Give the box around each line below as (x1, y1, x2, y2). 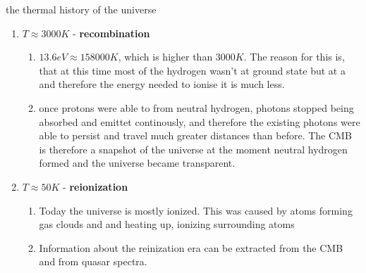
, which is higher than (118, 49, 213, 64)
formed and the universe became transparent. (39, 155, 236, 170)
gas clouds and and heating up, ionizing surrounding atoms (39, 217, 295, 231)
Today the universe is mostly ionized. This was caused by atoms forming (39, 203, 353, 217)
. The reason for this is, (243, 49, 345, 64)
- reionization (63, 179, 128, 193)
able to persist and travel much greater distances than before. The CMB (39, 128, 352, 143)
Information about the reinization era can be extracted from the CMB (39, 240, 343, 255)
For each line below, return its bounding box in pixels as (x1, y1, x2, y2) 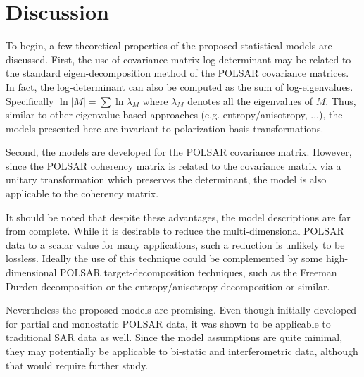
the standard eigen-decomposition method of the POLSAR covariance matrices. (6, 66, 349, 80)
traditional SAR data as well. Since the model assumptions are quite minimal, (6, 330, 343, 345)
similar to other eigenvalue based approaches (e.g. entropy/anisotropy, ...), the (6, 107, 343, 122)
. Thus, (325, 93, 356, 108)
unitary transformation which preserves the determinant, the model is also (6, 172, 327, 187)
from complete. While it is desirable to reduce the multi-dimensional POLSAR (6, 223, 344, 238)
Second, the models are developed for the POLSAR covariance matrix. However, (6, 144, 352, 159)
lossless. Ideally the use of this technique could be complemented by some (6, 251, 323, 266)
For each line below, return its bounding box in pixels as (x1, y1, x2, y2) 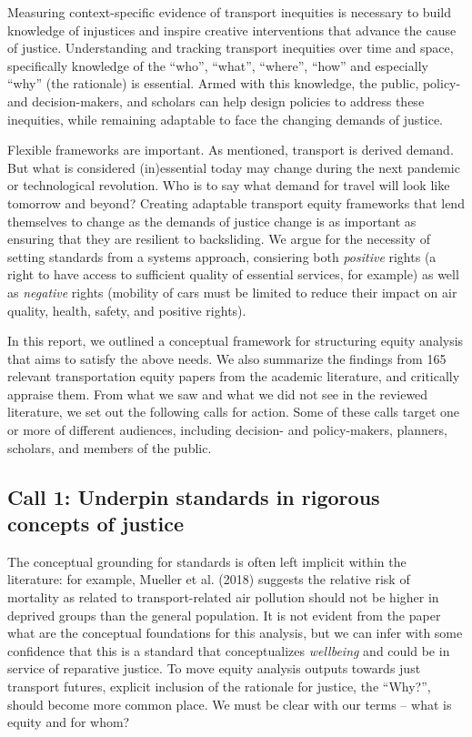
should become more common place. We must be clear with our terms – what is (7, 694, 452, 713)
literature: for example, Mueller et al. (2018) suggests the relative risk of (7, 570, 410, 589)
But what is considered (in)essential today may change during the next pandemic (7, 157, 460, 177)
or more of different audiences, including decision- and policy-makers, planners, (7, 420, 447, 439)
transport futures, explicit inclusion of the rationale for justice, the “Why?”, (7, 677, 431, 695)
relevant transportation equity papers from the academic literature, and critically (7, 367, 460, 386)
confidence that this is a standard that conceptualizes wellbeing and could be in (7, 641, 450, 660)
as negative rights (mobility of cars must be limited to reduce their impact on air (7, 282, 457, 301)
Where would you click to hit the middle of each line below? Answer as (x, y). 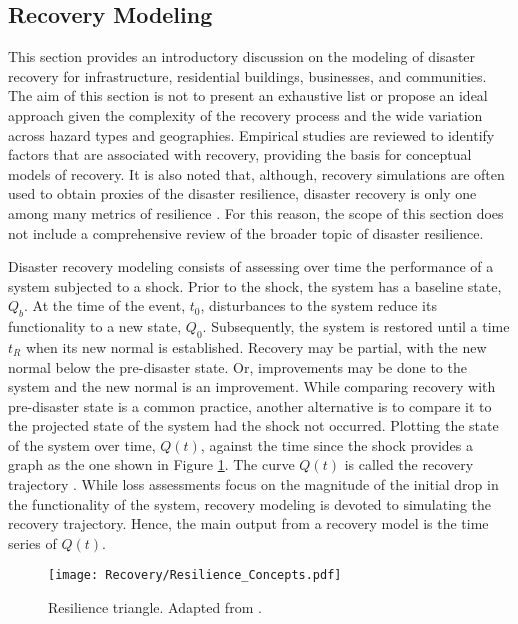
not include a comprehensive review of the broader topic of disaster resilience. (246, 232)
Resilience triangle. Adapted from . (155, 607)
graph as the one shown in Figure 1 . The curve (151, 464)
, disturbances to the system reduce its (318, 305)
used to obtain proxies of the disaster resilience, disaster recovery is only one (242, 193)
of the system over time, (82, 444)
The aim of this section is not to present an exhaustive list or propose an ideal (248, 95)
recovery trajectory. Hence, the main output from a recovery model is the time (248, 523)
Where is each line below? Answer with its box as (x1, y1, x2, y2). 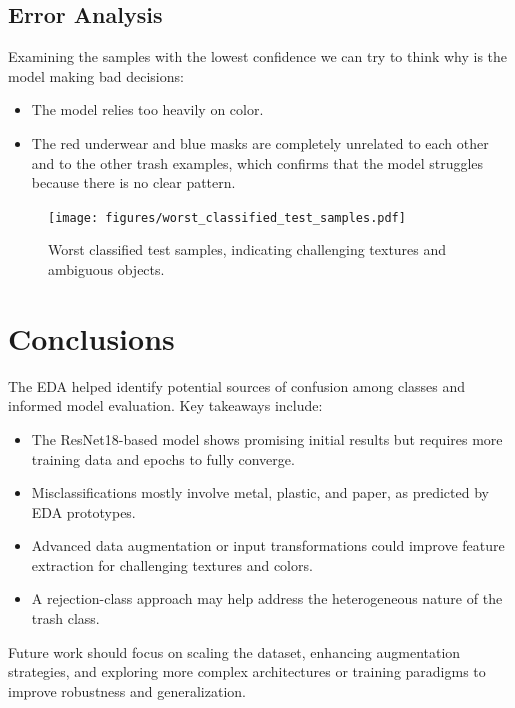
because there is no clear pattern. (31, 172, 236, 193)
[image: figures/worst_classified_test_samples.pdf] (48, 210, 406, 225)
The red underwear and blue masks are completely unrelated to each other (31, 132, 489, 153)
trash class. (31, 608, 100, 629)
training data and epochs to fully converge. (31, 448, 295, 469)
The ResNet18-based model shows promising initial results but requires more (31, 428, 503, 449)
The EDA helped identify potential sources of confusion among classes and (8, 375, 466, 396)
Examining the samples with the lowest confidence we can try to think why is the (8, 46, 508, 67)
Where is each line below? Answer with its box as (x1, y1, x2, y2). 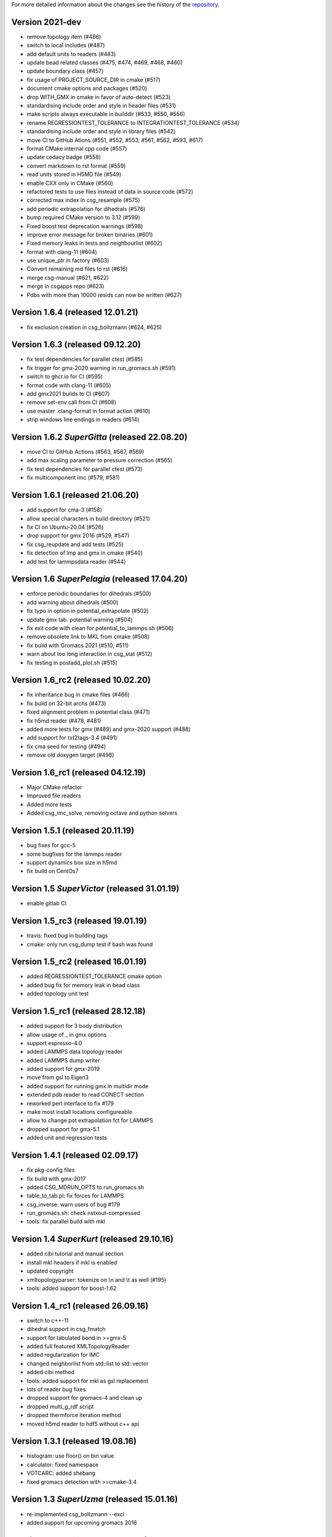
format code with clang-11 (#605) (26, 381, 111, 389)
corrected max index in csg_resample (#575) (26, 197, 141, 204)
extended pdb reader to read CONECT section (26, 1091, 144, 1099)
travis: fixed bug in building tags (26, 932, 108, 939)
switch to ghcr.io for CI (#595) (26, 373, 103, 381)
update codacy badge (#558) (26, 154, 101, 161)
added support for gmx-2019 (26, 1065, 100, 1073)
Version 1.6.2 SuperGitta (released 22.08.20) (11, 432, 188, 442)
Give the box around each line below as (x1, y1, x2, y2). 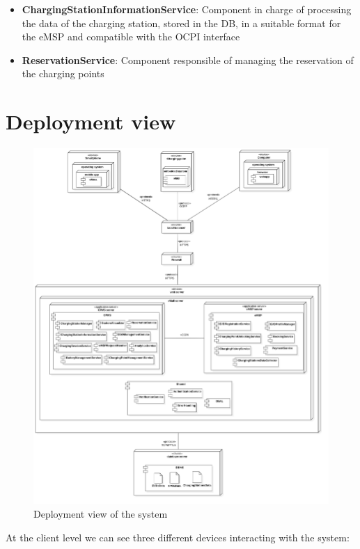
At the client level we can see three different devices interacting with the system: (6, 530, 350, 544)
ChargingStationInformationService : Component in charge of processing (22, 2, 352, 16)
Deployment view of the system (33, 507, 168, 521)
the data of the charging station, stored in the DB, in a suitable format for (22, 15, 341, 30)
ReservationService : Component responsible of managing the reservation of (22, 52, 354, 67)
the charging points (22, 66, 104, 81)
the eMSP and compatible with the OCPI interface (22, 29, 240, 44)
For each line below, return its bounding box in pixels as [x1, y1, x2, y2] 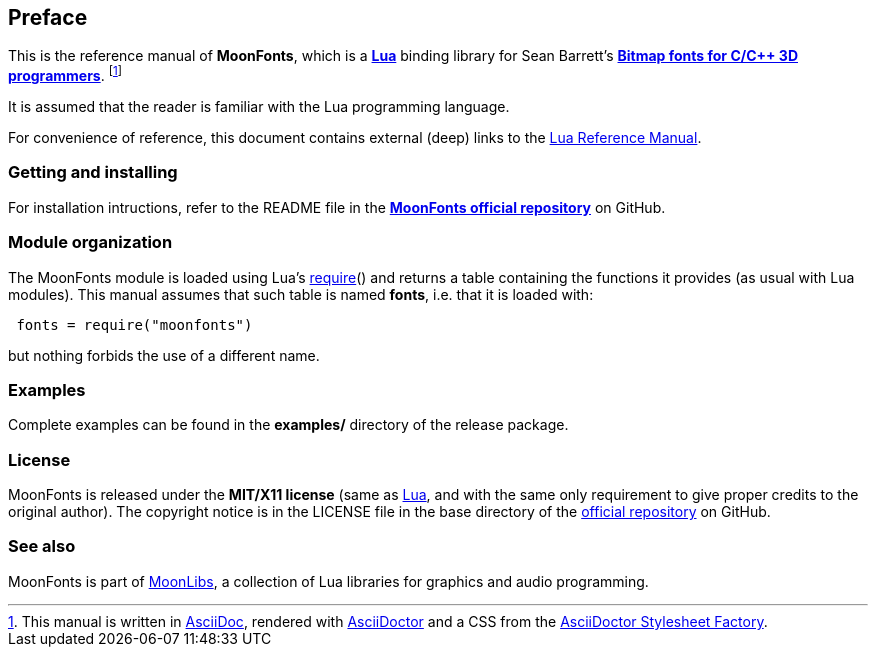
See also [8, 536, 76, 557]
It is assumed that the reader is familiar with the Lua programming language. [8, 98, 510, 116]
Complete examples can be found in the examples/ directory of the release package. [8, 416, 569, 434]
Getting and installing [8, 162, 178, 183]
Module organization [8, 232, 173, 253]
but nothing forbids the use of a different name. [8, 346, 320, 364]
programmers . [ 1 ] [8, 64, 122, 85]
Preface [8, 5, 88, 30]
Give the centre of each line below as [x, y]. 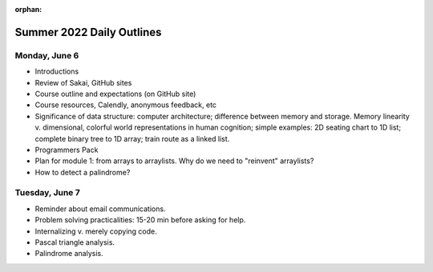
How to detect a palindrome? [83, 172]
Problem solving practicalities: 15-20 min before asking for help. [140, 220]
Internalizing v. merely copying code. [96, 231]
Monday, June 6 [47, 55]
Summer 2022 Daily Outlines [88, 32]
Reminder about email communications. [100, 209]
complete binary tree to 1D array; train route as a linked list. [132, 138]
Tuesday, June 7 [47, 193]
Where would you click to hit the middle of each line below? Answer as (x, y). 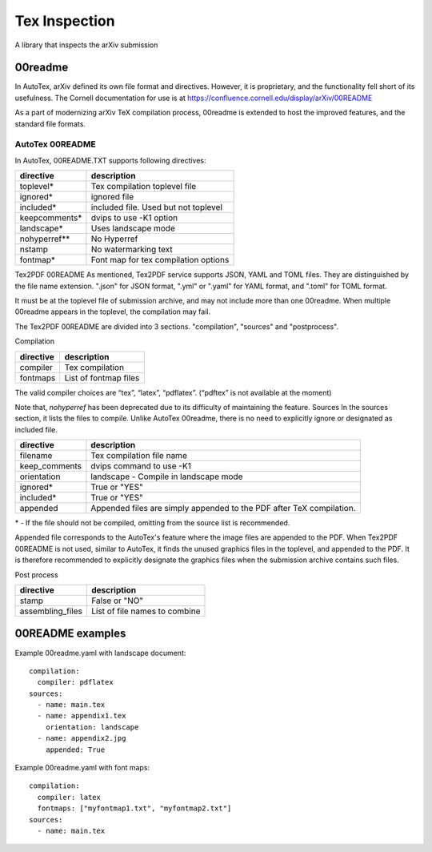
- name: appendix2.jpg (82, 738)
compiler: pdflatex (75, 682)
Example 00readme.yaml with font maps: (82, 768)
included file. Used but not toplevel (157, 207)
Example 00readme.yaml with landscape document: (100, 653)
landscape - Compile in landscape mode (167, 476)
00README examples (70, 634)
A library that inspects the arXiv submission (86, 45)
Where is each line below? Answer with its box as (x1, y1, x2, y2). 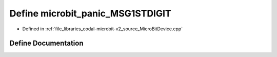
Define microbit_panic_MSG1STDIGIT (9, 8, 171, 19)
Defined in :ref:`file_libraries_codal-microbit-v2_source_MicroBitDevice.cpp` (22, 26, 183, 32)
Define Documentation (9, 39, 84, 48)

■ ■ ■

Skip every picture, and restate word for word only the lines above from the line containing "extended pdb reader" to the line containing "the data of", both of them included.

extended pdb reader to read CONECT section (26, 1091, 144, 1099)
travis: fixed bug in building tags (26, 932, 108, 939)
switch to ghcr.io for CI (#595) (26, 373, 103, 381)
update codacy badge (#558) (26, 154, 101, 161)
added support for gmx-2019 (26, 1065, 100, 1073)
Version 1.6.2 SuperGitta (released 22.08.20) (11, 432, 188, 442)
Give the box around each line below as (x1, y1, x2, y2). 
At the client level we can see three different devices interacting with the system: (6, 530, 350, 544)
ChargingStationInformationService : Component in charge of processing (22, 2, 352, 16)
Deployment view of the system (33, 507, 168, 521)
the data of the charging station, stored in the DB, in a suitable format for (22, 15, 341, 30)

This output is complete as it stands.